Tabii ki, başkaları için yanlış anlama yoktu. "Sadece sızlanıyorum", "sadece tembel" olduğumu duydum - özellikle akut hayal kırıklığı döneminde gerçekleşirse, yeterince hoş. Bir noktada, artık kimseye bir şey söylemeyeceğime karar verdim - özellikle de benimle iletişim kurarken insanlar depresyonda olduğuma şaşırdıklarından. Duyarsızlaşma-derealizasyon belirtileri genellikle kimse farketmez. Sorunlarımı gizleyebiliyorum ve böyle bir durumda bile olabildiğince “doğal” davranmaya çalışıyorum: kendimi halka açık bırakmamak, ilgilendiğim jestlerle göstermeyi denemek, duyguları göstermek. Şimdi Rusça'da, hem ortaya çıkanlar hem de böyle bir kişiyi çevreleyenlere, duyarsızlaşma ve kötülükten arındırılmış tek bir kitap bulunmaması üzücü. Ancak, okumaya çalıştığım bir grup İngilizce literatür buldum - örneğin, "Kişilerarası Uyumsuzluğun Üstesinden Gelmek: Uyuşukluk ve Gerçeksizliği Yönetmek İçin Bir Dikkat ve Kabul Kılavuzu" ve "Gerçekdışı Olmak".

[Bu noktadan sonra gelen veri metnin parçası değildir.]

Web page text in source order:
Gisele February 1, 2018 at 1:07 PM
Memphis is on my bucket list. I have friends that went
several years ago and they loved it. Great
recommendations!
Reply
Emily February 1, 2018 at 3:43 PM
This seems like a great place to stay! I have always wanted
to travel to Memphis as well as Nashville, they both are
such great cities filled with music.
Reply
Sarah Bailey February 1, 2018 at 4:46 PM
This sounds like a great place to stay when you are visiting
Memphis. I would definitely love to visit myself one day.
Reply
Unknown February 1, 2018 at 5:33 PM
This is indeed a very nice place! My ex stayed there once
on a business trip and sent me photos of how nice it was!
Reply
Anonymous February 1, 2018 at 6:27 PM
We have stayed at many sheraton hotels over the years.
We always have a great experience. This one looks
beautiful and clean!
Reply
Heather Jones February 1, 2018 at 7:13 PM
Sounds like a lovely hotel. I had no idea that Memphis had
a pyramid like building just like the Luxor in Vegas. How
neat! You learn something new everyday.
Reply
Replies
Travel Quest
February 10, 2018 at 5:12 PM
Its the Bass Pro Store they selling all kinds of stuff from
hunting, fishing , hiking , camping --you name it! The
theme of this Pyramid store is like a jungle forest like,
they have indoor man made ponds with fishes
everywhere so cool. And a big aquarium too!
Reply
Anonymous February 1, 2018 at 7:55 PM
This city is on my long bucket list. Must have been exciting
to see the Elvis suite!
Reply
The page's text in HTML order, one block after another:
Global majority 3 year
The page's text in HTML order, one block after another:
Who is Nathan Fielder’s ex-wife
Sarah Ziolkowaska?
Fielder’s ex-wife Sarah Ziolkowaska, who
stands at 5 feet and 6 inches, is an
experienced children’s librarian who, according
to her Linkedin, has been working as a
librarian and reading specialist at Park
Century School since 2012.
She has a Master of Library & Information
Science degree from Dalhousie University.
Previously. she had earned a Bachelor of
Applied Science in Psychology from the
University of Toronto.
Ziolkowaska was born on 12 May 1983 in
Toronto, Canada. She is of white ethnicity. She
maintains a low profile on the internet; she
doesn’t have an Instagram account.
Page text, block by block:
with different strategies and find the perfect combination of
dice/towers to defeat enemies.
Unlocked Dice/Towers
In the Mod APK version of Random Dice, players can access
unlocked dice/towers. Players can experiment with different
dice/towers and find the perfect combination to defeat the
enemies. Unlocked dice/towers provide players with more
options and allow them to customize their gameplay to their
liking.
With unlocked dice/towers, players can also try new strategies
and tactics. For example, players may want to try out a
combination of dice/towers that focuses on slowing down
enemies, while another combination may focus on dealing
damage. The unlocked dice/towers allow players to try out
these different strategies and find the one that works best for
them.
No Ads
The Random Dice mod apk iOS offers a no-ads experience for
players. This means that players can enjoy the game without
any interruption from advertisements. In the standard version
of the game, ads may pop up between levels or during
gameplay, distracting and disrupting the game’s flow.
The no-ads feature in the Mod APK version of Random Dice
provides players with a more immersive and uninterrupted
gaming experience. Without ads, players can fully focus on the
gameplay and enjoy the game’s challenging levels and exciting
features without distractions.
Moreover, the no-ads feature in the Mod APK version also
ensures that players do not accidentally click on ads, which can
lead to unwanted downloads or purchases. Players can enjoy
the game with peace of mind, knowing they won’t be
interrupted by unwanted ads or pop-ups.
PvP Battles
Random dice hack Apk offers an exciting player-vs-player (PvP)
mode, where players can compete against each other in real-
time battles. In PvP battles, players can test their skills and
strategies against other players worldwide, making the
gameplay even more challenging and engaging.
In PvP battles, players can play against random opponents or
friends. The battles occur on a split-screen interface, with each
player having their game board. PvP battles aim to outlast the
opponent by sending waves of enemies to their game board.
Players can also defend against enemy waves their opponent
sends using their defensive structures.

İlişkiler ortaya çıktığında zorluklar ortaya çıktı. Duyarsızlaşma-derealizasyon sendromu ile sempati duymak, aşk, empati yaşamak zordur - duygular engellenmiş gibi görünüyor. Bu nedenle, rasyonel olarak ilişkiler kurdum: Bir kişiyi sevdiğimi, doğru şeyleri yaptığını vb. Analiz ettim. Yaklaşık yarım yıl boyunca ortağıma sorunumdan bahsetmedim, ama bunun adil olmadığını anladım: Adamın bana karşı hisleri var ve tüm arzumla onları şu anda onun için test edemiyorum. Konuşurken uzun zamandır beraber olmamakla birlikte, elbette minnettar olduğum anlayış ve destekle tanıştım.
Rusya’nın diğer şehirlerinde, duyarsızlaşma ve kötümserlikle karşı karşıya kalan insanlar sık sık kendileriyle çıldırdıklarını düşünmüyorlar ve bu da daha fazla strese neden oluyor. Avrupa ve ABD'de, doktorlar uzun zamandır bu sendromla tanıştılar ve kısa sürede kendilerini rehabilite etmeye yardımcı oldular. Rusya'da çok az kişi doğru tanı koyabiliyor ve bunun yanında insanlar çoğu zaman tedaviyi göze alamazlar - ilaç ve psikoterapiye ihtiyaçları var. Haftada sadece bir antidepresan maliyeti genellikle bin ruble ile başlar.
Şimdi hala duyarsızlaşma ve derealizasyon belirtileri var - onlar yavaşça çıkıyor; Tedaviye devam etmeyi planlıyorum. Bunun beş, on ve daha fazla yıl alabileceğini biliyorum, ama iyileştirilebileceğini biliyorum. Daha fazla çalışmayı planlıyorum: SEÇ'den mezun olmak ve yurtdışında okumak istiyorum - Kendime iddialı hedefler koymaya çalışıyorum.